Humans with good eyesight can see objects at around 0.1 mm or 100 µm. A human hair is about 20-200 µm. A small human cell like a sperm might be 10 µm, and not visible; while a large fat cell might be 100 µm and be visible (just). A water molecule is about 0.0003 µm or 0.3 nanometres (nm = 10-9 m). But at this level, the physical dimensions of an object become problematic because the location in space is governed by quantum mechanics and is a probability. Indeed, the idea of the water molecule as an "object" is problematic. The classical description of the world breaks down at this scale. The average radius of a hydrogen atom at rest is calculated to be about 25 picometres or 25x10-12 m, but we've already seen that the location of the electron circling the hydrogen nucleus is a probability distribution. We define the radius in terms of an arbitrary cut off in probability. The estimated radius of an electron is less than 10−18 m (though estimates vary wildly). And we have to specify a resting state atom, because in a state of excitation the electron probability map is a different shape. It hardly makes sense to think of the electron as having a fixed radius or even as being an object at all. An electron might best be thought of as a perturbation in the electromagnetic field.

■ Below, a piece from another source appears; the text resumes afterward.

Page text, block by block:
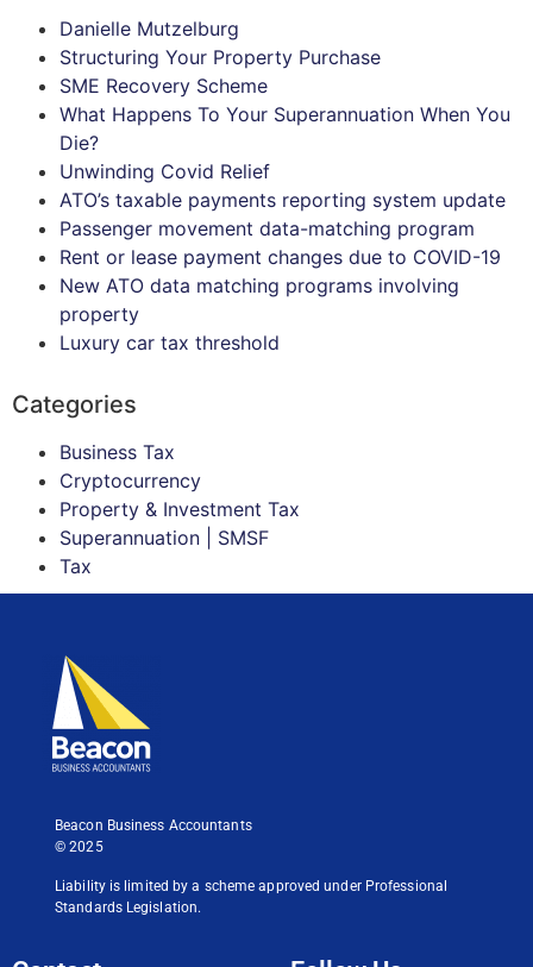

The thing is that, as we scale down, we still think of things in terms of classical descriptions and we don't understand when classical stops applying. We cannot help but think in terms of objects, when, in fact, below the micron scale this gradually makes less and less sense. Given that everything we experience is on the macro scale, nothing beyond this scale will ever be intuitive.

As Sean Carroll says, the many worlds are inherent in Hilbert Space. Other theories have to work out how to eliminate all of the others in order to leave the one that we observe. Copenhagen argues for something called "collapse of the wave function". Why would a wave function collapse when you looked at it? Why would looking at something cause it to behave differently? What happened in the universe before there were observers? Everett argued that this is an artefact of thinking of the world in classical terms. He argued that, in effect, there is no classical world, there is only a quantum world. Subatomic particles are just manifestations of Hilbert Space and the Wave Equation. The world might appear to be classical on some scales, but this is just an appearance. The world is fundamentally quantum, all the time, and on all scales.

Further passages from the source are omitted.